Then Came Lisa Kleypas

This book piqued my curiosity because, amongst other reasons, it introduces a hero that quite a number of romance readers (RomanceLover, Kristie, Jennifer B, to name a few) admire. So, I had to see for myself, don’t I? Besides, this book sort of gives you an inkling of Derek Craven, who gets his own story in Dreaming of You (which Kristie has been recommending) and his attitude towards LOVE. Hint: it’s actually much more complicated than commitment phobia.

Then Came Lisa Kleypas

Since I’ve been reading Kleypas romances, and chasing her Wallflower series, I consider myself a fan of hers, so I simply have to catch up on these two that for some reason, I haven’t gotten round to reading.

Enow of the rambling, and on with the review …

You can read the synopsis here on the author’s website, so I won’t elaborate on the storyline.

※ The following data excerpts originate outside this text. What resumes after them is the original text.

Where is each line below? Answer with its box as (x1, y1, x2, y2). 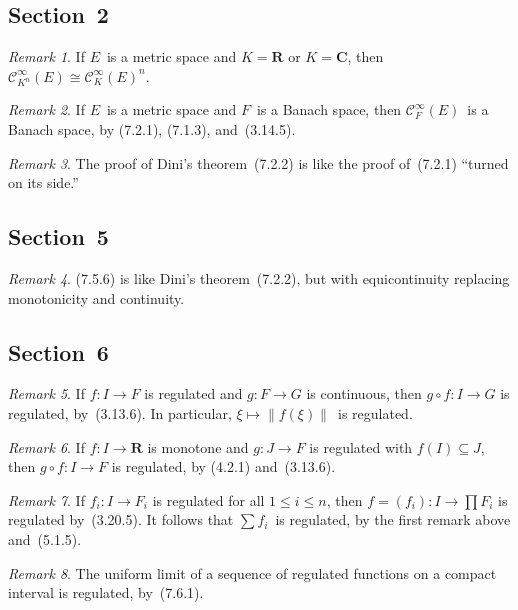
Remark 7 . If (8, 489, 85, 510)
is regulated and (144, 383, 243, 404)
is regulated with (309, 436, 413, 457)
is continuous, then (306, 383, 422, 404)
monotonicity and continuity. (8, 287, 185, 308)
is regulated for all (152, 489, 265, 510)
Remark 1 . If (8, 46, 85, 67)
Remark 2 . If (8, 99, 85, 120)

What appeals to me are the strong lead characters. Both hero and heroine are stubborn creatures, and their clashes made for some entertaining reading. The wager at Craven’s club wherein Alex gambled with Lily for the privilege of a night in bed with her against 15 grand a la Indecent Proposal was a dead giveaway on how the story would turn. He’s already got the hots for her so it wasn’t too far a stretch of the imagination to guess who would emerge the winner.

However, this scene also reveals the chink in Derek’s armour (via his factotum, Worthy) and provides readers with an insight into why he makes his round amongst the ‘high-kicking’ ladies but never settle on one. And gives Kleypas the reason to come up with Derek’s story. And oh boy, was the seduction scene in Craven’s private apartments steamy

There is a secret baby and she became the cause of a Big-Mis, mostly because Lily chose to omit details of her past for fear losing Alex’s love … shame on her though. I thought she should have trusted her own judgement and perception of her husband’s character, if not his aunt’s hints that the men of their house loves fiercely and eternally. But then, we women could be that insecure sometimes.

Overall this was an enjoyable book, athough the tension between Alex and Lily didn’t affect me as much as the cackling chemistry between Annabelle (try as she might to deny any attraction) and Simon from Secrets of a Summer Night. But as I said, it was more of a prelude to DOY ( coming up in my next post) for me.

Ok … now back to Megan McKinney’s Moonlight Becomes Her.